━━━━━ MATERIAL PROVIDED

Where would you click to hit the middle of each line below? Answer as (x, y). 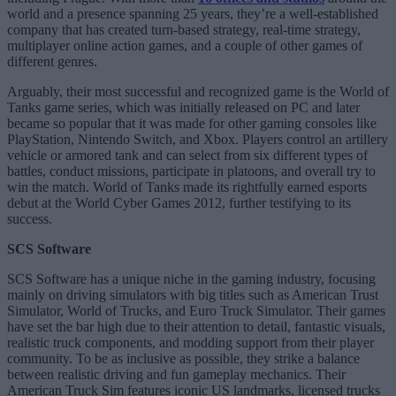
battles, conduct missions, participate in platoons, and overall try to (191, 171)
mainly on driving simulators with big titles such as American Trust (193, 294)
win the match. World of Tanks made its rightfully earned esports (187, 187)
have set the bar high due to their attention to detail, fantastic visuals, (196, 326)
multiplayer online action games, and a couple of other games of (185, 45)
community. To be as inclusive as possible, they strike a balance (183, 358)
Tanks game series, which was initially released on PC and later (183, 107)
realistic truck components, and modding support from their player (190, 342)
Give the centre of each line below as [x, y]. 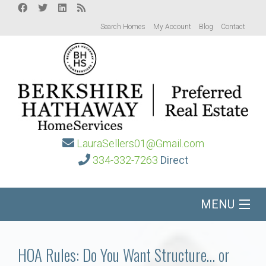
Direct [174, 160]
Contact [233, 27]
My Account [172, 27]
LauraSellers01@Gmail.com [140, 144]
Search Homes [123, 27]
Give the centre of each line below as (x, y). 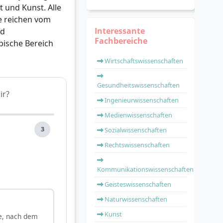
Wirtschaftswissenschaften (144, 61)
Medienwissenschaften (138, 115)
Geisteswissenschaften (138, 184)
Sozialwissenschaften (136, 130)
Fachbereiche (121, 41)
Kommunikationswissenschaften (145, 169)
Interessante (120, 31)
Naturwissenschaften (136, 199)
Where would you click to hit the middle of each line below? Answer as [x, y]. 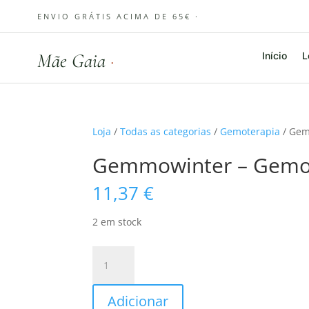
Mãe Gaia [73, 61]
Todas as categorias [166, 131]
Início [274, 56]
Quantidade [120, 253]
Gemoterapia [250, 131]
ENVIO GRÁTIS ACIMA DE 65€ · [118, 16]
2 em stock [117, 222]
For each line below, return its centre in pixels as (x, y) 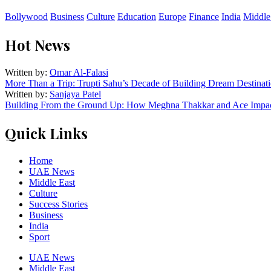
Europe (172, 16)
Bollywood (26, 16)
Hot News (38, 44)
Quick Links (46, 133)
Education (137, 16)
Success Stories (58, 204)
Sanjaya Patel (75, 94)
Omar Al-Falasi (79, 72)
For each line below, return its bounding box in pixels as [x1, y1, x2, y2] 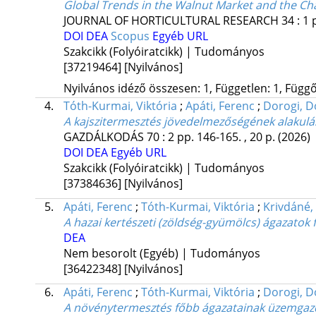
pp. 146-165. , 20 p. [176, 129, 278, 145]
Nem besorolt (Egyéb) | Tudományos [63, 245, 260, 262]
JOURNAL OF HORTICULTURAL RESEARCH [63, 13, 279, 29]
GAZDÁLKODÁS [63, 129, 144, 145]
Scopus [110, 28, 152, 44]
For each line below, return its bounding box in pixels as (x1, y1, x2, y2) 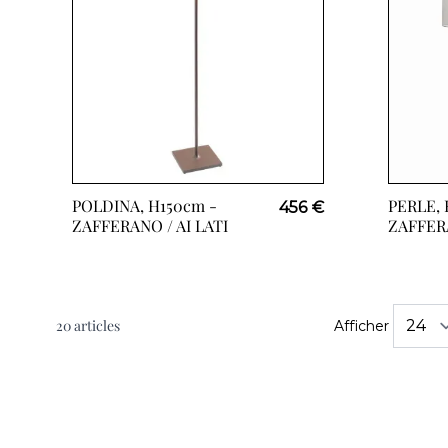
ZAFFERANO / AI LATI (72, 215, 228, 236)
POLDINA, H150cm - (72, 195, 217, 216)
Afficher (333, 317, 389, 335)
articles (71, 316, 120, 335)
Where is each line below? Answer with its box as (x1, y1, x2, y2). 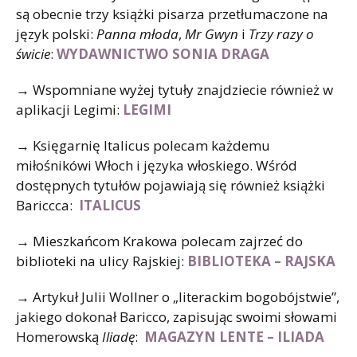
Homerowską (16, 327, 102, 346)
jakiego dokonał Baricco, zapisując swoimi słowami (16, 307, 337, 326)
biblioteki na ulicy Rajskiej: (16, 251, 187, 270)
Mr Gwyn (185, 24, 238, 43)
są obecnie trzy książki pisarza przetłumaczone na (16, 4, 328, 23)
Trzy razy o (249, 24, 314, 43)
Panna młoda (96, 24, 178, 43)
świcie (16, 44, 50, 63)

━━━━━━━━━━

— EXERCISE —
Keep the pictures out and transcribe the entries exactly.

— EXERCISE OUTPUT —
Where would you click to hit the middle of each line below? Answer as (x, y). 
battles, conduct missions, participate in platoons, and overall try to (191, 171)
mainly on driving simulators with big titles such as American Trust (193, 294)
win the match. World of Tanks made its rightfully earned esports (187, 187)
have set the bar high due to their attention to detail, fantastic visuals, (196, 326)
multiplayer online action games, and a couple of other games of (185, 45)
community. To be as inclusive as possible, they strike a balance (183, 358)
Tanks game series, which was initially released on PC and later (183, 107)
realistic truck components, and modding support from their player (190, 342)
Give the centre of each line below as [x, y]. 
Direct [174, 160]
Contact [233, 27]
My Account [172, 27]
LauraSellers01@Gmail.com [140, 144]
Search Homes [123, 27]
Give the centre of each line below as (x, y). 
Wirtschaftswissenschaften (144, 61)
Medienwissenschaften (138, 115)
Geisteswissenschaften (138, 184)
Sozialwissenschaften (136, 130)
Fachbereiche (121, 41)
Kommunikationswissenschaften (145, 169)
Interessante (120, 31)
Naturwissenschaften (136, 199)
Where would you click to hit the middle of each line below? Answer as [x, y]. 
Mãe Gaia [73, 61]
Todas as categorias [166, 131]
Início [274, 56]
Quantidade [120, 253]
Gemoterapia [250, 131]
ENVIO GRÁTIS ACIMA DE 65€ · [118, 16]
2 em stock [117, 222]
For each line below, return its centre in pixels as (x, y) 
Europe (172, 16)
Bollywood (26, 16)
Hot News (38, 44)
Quick Links (46, 133)
Education (137, 16)
Success Stories (58, 204)
Sanjaya Patel (75, 94)
Omar Al-Falasi (79, 72)
For each line below, return its bounding box in pixels as [x1, y1, x2, y2] 
pp. 146-165. , 20 p. [176, 129, 278, 145]
Nem besorolt (Egyéb) | Tudományos [63, 245, 260, 262]
JOURNAL OF HORTICULTURAL RESEARCH [63, 13, 279, 29]
GAZDÁLKODÁS [63, 129, 144, 145]
Scopus [110, 28, 152, 44]
For each line below, return its bounding box in pixels as (x1, y1, x2, y2) 
ZAFFERANO / AI LATI (72, 215, 228, 236)
POLDINA, H150cm - (72, 195, 217, 216)
Afficher (333, 317, 389, 335)
articles (71, 316, 120, 335)
Where is each line below? Answer with its box as (x1, y1, x2, y2). 
Homerowską (16, 327, 102, 346)
jakiego dokonał Baricco, zapisując swoimi słowami (16, 307, 337, 326)
biblioteki na ulicy Rajskiej: (16, 251, 187, 270)
Mr Gwyn (185, 24, 238, 43)
są obecnie trzy książki pisarza przetłumaczone na (16, 4, 328, 23)
Trzy razy o (249, 24, 314, 43)
Panna młoda (96, 24, 178, 43)
świcie (16, 44, 50, 63)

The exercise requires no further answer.